### [Directions]
Retype all data exactly as given. Pictures should not be retyped.

# # # # #

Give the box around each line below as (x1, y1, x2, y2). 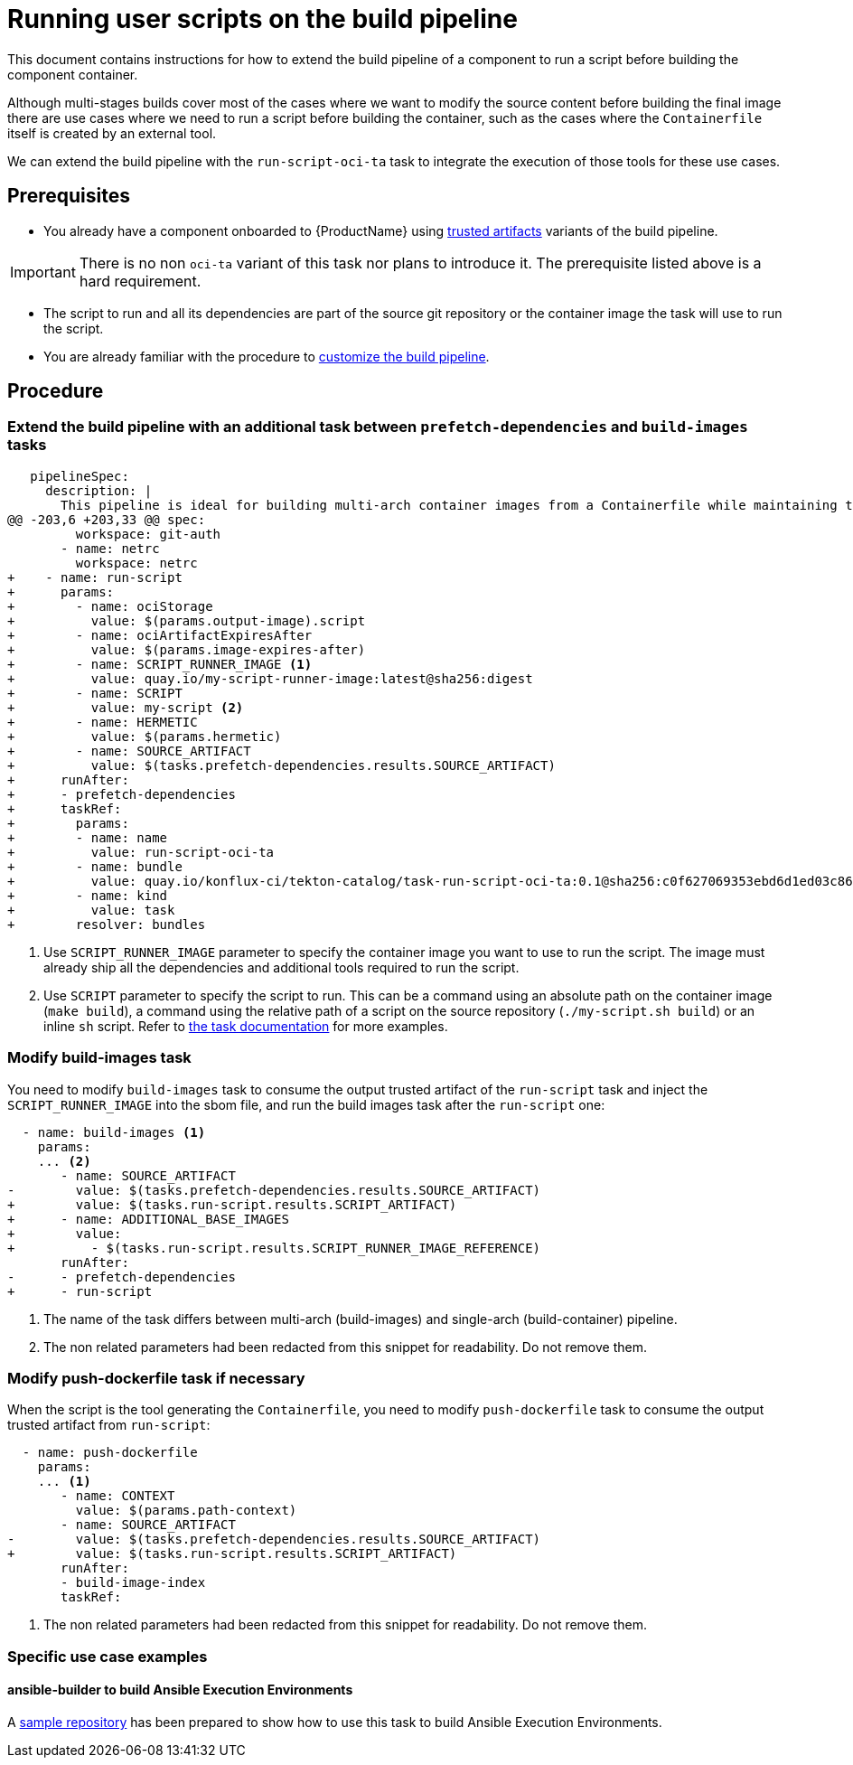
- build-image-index (61, 1575, 206, 1591)
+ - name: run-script (7, 569, 183, 585)
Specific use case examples (7, 1647, 208, 1666)
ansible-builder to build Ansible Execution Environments (7, 1682, 353, 1698)
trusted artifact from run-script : (7, 1417, 211, 1433)
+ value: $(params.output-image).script (7, 613, 366, 628)
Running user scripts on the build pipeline (7, 4, 518, 34)
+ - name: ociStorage (7, 598, 213, 614)
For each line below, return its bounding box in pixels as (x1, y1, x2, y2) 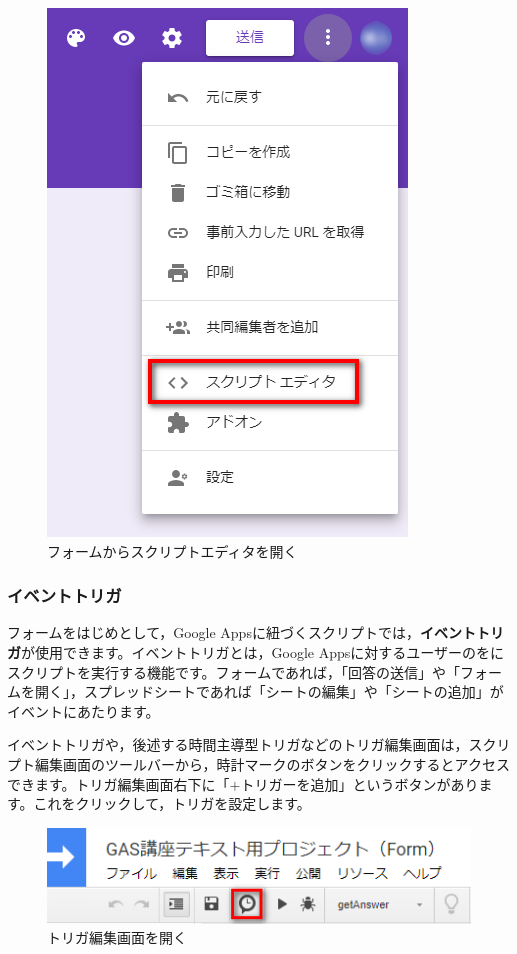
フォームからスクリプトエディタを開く (47, 540, 298, 561)
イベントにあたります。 (7, 700, 160, 721)
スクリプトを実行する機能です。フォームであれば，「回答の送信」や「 (7, 661, 461, 682)
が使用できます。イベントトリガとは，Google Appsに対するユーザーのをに (21, 642, 505, 662)
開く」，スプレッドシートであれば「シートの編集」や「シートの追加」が (34, 681, 504, 702)
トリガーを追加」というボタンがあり (240, 773, 479, 794)
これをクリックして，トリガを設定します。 (33, 793, 311, 814)
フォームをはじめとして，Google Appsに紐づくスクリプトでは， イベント (7, 622, 476, 643)
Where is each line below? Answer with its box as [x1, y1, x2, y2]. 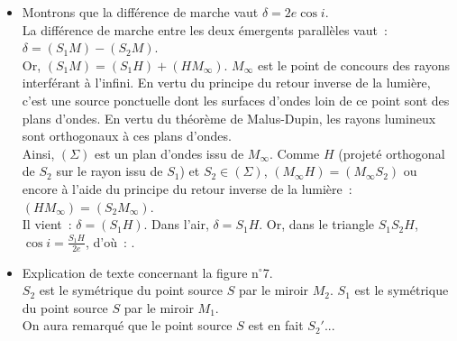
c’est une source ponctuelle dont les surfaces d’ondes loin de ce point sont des [22, 90, 450, 109]
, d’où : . [86, 232, 135, 251]
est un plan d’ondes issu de [94, 143, 244, 162]
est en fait [248, 316, 304, 335]
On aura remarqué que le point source [22, 316, 233, 335]
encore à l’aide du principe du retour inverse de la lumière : [22, 179, 352, 198]
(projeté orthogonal [338, 143, 445, 162]
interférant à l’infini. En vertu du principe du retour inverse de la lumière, [22, 73, 431, 92]
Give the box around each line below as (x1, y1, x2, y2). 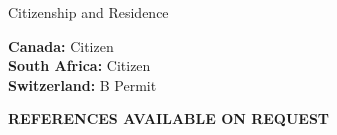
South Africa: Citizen (8, 55, 151, 76)
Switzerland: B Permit (8, 74, 157, 95)
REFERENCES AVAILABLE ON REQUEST (8, 108, 330, 129)
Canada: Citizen (8, 35, 114, 56)
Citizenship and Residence (8, 2, 169, 22)
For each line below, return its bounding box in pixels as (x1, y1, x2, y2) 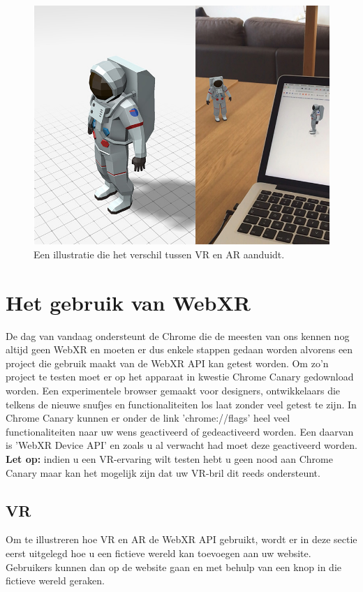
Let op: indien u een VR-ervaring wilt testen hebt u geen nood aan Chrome (6, 451, 333, 466)
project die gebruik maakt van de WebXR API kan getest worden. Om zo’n (6, 355, 329, 370)
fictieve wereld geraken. (6, 573, 105, 588)
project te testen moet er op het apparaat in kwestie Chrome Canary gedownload (6, 369, 354, 384)
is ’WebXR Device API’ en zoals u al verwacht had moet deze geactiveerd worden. (6, 438, 357, 452)
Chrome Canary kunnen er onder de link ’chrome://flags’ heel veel (6, 410, 290, 425)
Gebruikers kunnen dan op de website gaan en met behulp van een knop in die (6, 559, 342, 574)
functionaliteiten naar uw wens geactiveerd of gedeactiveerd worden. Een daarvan (6, 424, 354, 438)
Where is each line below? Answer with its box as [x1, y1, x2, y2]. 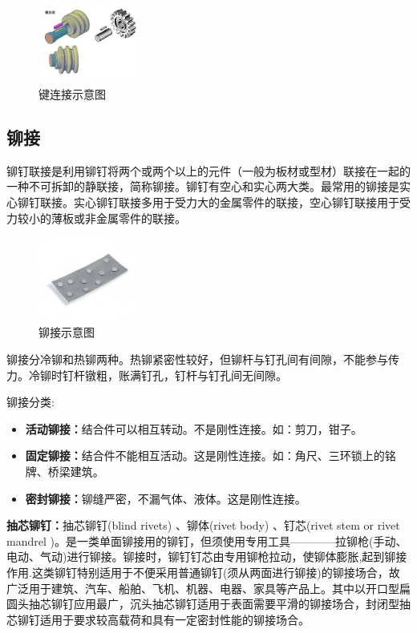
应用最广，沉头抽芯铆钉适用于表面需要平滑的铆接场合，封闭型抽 [73, 595, 411, 612]
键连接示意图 [38, 86, 106, 103]
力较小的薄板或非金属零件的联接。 [6, 209, 186, 226]
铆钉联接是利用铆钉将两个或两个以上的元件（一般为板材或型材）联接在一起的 [6, 162, 411, 179]
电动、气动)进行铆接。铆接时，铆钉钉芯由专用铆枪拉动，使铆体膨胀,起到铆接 [6, 548, 407, 565]
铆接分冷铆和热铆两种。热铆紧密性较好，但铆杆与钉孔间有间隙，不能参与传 [6, 351, 399, 368]
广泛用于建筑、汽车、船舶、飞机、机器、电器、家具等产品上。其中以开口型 [6, 579, 399, 596]
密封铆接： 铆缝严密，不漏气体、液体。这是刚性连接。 [25, 490, 306, 506]
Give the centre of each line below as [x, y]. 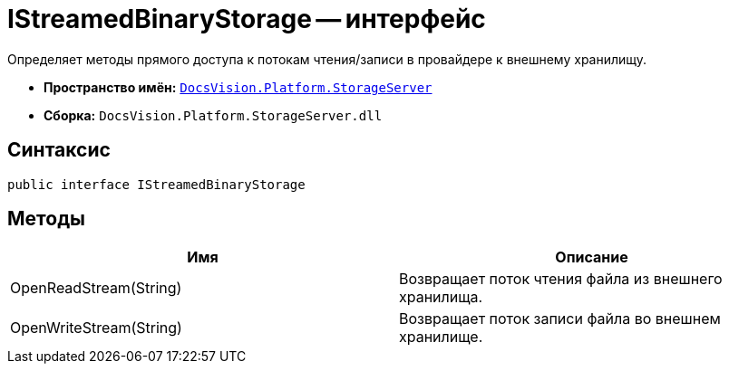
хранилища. [441, 297]
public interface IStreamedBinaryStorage [156, 184]
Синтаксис [59, 150]
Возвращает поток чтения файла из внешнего [561, 279]
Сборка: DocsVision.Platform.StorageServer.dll [213, 115]
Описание [592, 257]
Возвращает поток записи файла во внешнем [560, 319]
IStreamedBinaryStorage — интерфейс [247, 19]
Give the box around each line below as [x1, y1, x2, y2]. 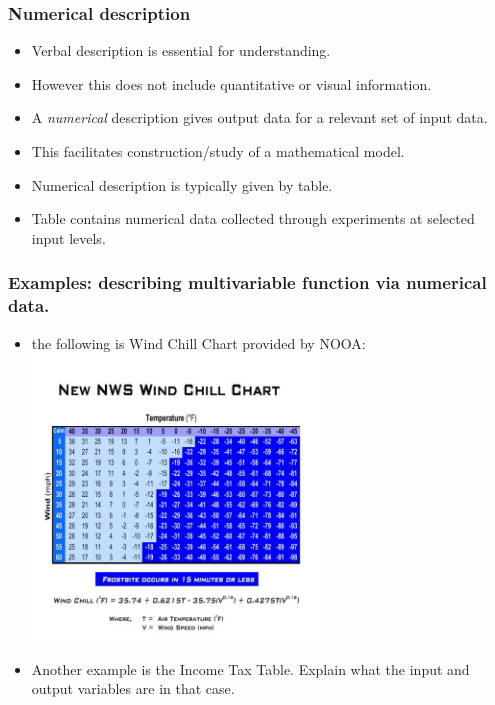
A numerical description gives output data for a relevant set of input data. [31, 107, 488, 128]
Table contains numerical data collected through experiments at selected [31, 208, 475, 229]
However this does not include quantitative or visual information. [31, 73, 432, 94]
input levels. [31, 227, 106, 248]
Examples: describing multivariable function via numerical [8, 270, 487, 295]
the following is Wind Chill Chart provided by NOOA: [31, 332, 366, 353]
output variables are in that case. [31, 678, 235, 699]
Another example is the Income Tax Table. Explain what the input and [31, 658, 470, 679]
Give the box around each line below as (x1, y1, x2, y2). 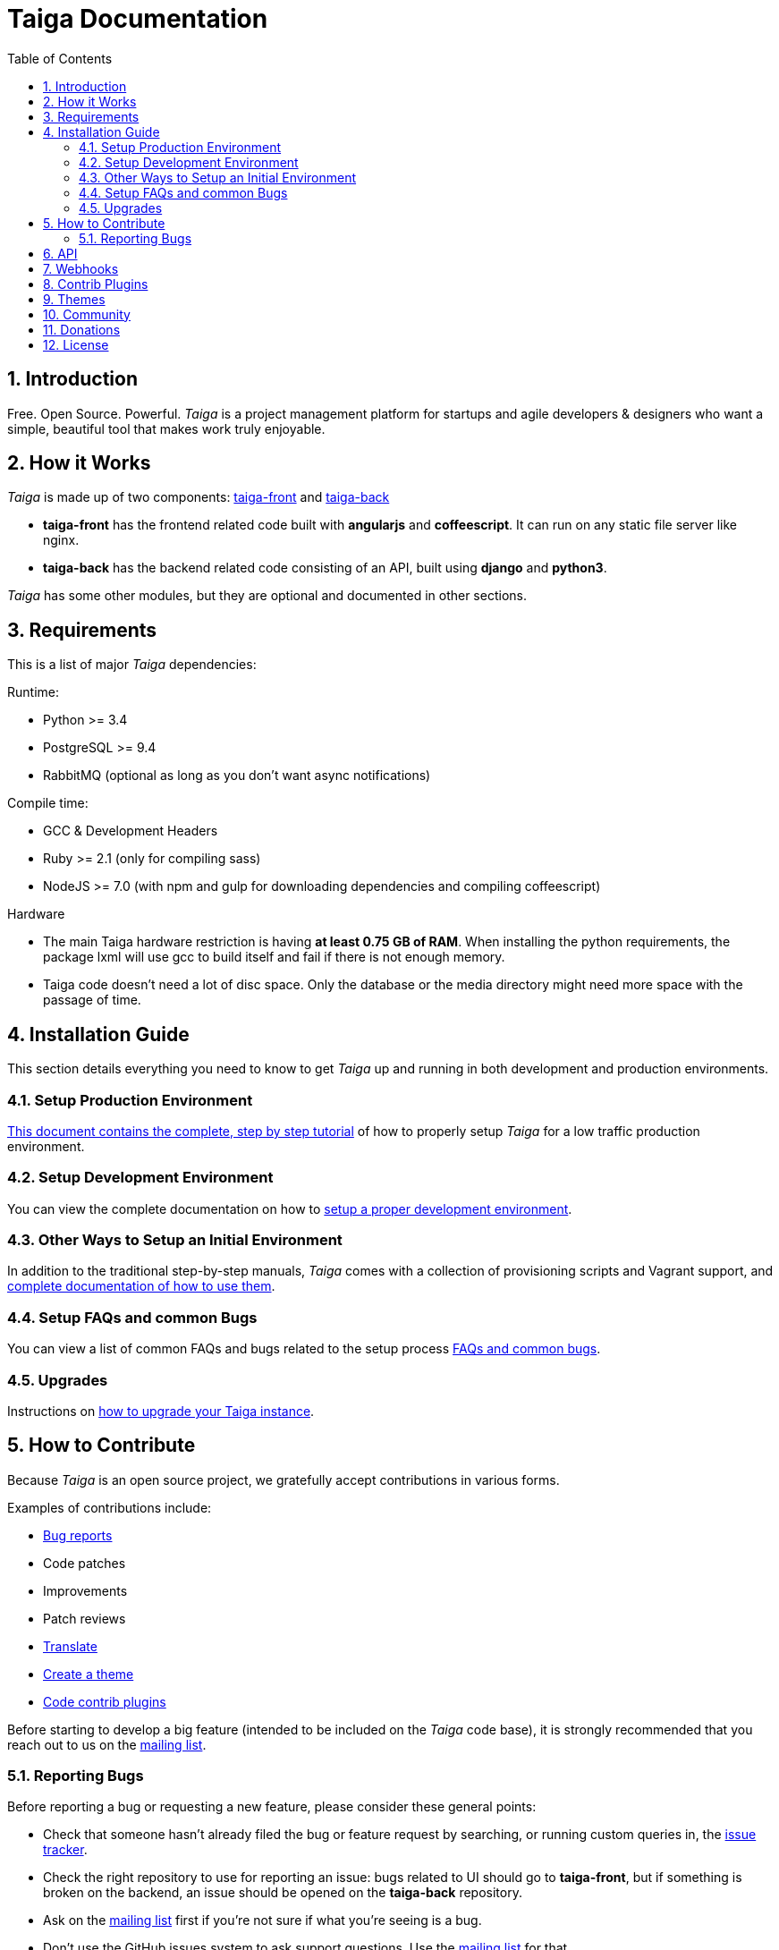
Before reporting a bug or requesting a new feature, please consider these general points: (7, 1799, 537, 1815)
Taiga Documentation (7, 4, 268, 34)
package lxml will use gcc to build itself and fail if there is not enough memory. (43, 949, 505, 965)
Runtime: (7, 684, 59, 700)
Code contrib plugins (43, 1693, 166, 1709)
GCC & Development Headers (43, 823, 218, 839)
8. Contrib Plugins (43, 276, 148, 292)
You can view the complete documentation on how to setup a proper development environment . (7, 1200, 572, 1217)

# # # # #

### [Reply to the exercise]
Give the box around each line below as (x1, y1, x2, y2). 
- build-image-index (61, 1575, 206, 1591)
+ - name: run-script (7, 569, 183, 585)
Specific use case examples (7, 1647, 208, 1666)
ansible-builder to build Ansible Execution Environments (7, 1682, 353, 1698)
trusted artifact from run-script : (7, 1417, 211, 1433)
+ value: $(params.output-image).script (7, 613, 366, 628)
Running user scripts on the build pipeline (7, 4, 518, 34)
+ - name: ociStorage (7, 598, 213, 614)
For each line below, return its bounding box in pixels as (x1, y1, x2, y2) 
フォームからスクリプトエディタを開く (47, 540, 298, 561)
イベントにあたります。 (7, 700, 160, 721)
スクリプトを実行する機能です。フォームであれば，「回答の送信」や「 (7, 661, 461, 682)
が使用できます。イベントトリガとは，Google Appsに対するユーザーのをに (21, 642, 505, 662)
開く」，スプレッドシートであれば「シートの編集」や「シートの追加」が (34, 681, 504, 702)
トリガーを追加」というボタンがあり (240, 773, 479, 794)
これをクリックして，トリガを設定します。 (33, 793, 311, 814)
フォームをはじめとして，Google Appsに紐づくスクリプトでは， イベント (7, 622, 476, 643)
Where is each line below? Answer with its box as [x1, y1, x2, y2]. 
c’est une source ponctuelle dont les surfaces d’ondes loin de ce point sont des [22, 90, 450, 109]
, d’où : . [86, 232, 135, 251]
est un plan d’ondes issu de [94, 143, 244, 162]
est en fait [248, 316, 304, 335]
On aura remarqué que le point source [22, 316, 233, 335]
encore à l’aide du principe du retour inverse de la lumière : [22, 179, 352, 198]
(projeté orthogonal [338, 143, 445, 162]
interférant à l’infini. En vertu du principe du retour inverse de la lumière, [22, 73, 431, 92]
Give the box around each line below as (x1, y1, x2, y2). 
South Africa: Citizen (8, 55, 151, 76)
Switzerland: B Permit (8, 74, 157, 95)
REFERENCES AVAILABLE ON REQUEST (8, 108, 330, 129)
Canada: Citizen (8, 35, 114, 56)
Citizenship and Residence (8, 2, 169, 22)
For each line below, return its bounding box in pixels as (x1, y1, x2, y2) 
Let op: indien u een VR-ervaring wilt testen hebt u geen nood aan Chrome (6, 451, 333, 466)
project die gebruik maakt van de WebXR API kan getest worden. Om zo’n (6, 355, 329, 370)
fictieve wereld geraken. (6, 573, 105, 588)
project te testen moet er op het apparaat in kwestie Chrome Canary gedownload (6, 369, 354, 384)
is ’WebXR Device API’ en zoals u al verwacht had moet deze geactiveerd worden. (6, 438, 357, 452)
Chrome Canary kunnen er onder de link ’chrome://flags’ heel veel (6, 410, 290, 425)
Gebruikers kunnen dan op de website gaan en met behulp van een knop in die (6, 559, 342, 574)
functionaliteiten naar uw wens geactiveerd of gedeactiveerd worden. Een daarvan (6, 424, 354, 438)
Where is each line below? Answer with its box as [x1, y1, x2, y2]. 
应用最广，沉头抽芯铆钉适用于表面需要平滑的铆接场合，封闭型抽 [73, 595, 411, 612]
键连接示意图 [38, 86, 106, 103]
力较小的薄板或非金属零件的联接。 [6, 209, 186, 226]
铆钉联接是利用铆钉将两个或两个以上的元件（一般为板材或型材）联接在一起的 [6, 162, 411, 179]
电动、气动)进行铆接。铆接时，铆钉钉芯由专用铆枪拉动，使铆体膨胀,起到铆接 [6, 548, 407, 565]
铆接分冷铆和热铆两种。热铆紧密性较好，但铆杆与钉孔间有间隙，不能参与传 [6, 351, 399, 368]
广泛用于建筑、汽车、船舶、飞机、机器、电器、家具等产品上。其中以开口型 [6, 579, 399, 596]
密封铆接： 铆缝严密，不漏气体、液体。这是刚性连接。 [25, 490, 306, 506]
Give the centre of each line below as [x, y]. 
хранилища. [441, 297]
public interface IStreamedBinaryStorage [156, 184]
Синтаксис [59, 150]
Возвращает поток чтения файла из внешнего [561, 279]
Сборка: DocsVision.Platform.StorageServer.dll [213, 115]
Описание [592, 257]
Возвращает поток записи файла во внешнем [560, 319]
IStreamedBinaryStorage — интерфейс [247, 19]
Give the box around each line below as [x1, y1, x2, y2]. 
A numerical description gives output data for a relevant set of input data. [31, 107, 488, 128]
Table contains numerical data collected through experiments at selected [31, 208, 475, 229]
However this does not include quantitative or visual information. [31, 73, 432, 94]
input levels. [31, 227, 106, 248]
Examples: describing multivariable function via numerical [8, 270, 487, 295]
the following is Wind Chill Chart provided by NOOA: [31, 332, 366, 353]
output variables are in that case. [31, 678, 235, 699]
Another example is the Income Tax Table. Explain what the input and [31, 658, 470, 679]
Give the box around each line below as (x1, y1, x2, y2). 
Before reporting a bug or requesting a new feature, please consider these general points: (7, 1799, 537, 1815)
Taiga Documentation (7, 4, 268, 34)
package lxml will use gcc to build itself and fail if there is not enough memory. (43, 949, 505, 965)
Runtime: (7, 684, 59, 700)
Code contrib plugins (43, 1693, 166, 1709)
GCC & Development Headers (43, 823, 218, 839)
8. Contrib Plugins (43, 276, 148, 292)
You can view the complete documentation on how to setup a proper development environment . (7, 1200, 572, 1217)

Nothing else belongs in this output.